-- Information given --
::::::::::
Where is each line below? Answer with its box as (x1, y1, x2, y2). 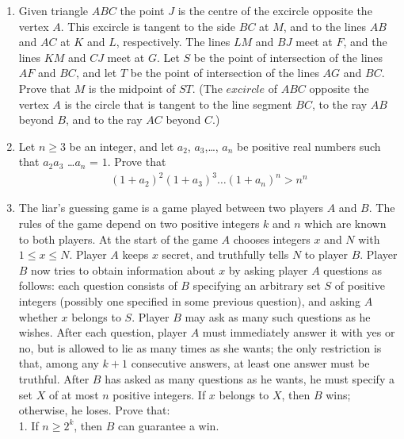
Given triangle (18, 2, 89, 18)
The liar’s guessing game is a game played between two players (18, 199, 324, 216)
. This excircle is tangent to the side (60, 17, 236, 34)
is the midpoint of (88, 79, 176, 96)
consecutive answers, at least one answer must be (131, 355, 370, 372)
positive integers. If (112, 386, 206, 402)
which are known (304, 215, 387, 232)
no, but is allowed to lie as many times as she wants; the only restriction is (18, 339, 382, 356)
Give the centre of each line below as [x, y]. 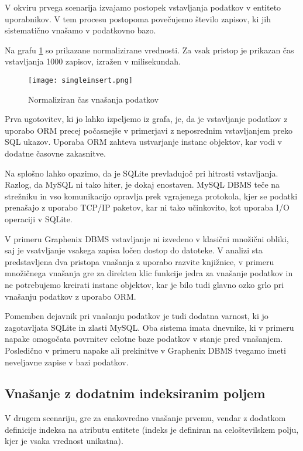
::::::::::
Please transcribe, with no additions, the lines starting at the one that contains "no, but is allowed" and running through the last line of the entries, inclusive. Leave the pictures out.

-- Result for this task --
no, but is allowed to lie as many times as she wants; the only restriction is (18, 339, 382, 356)
Give the centre of each line below as [x, y]. 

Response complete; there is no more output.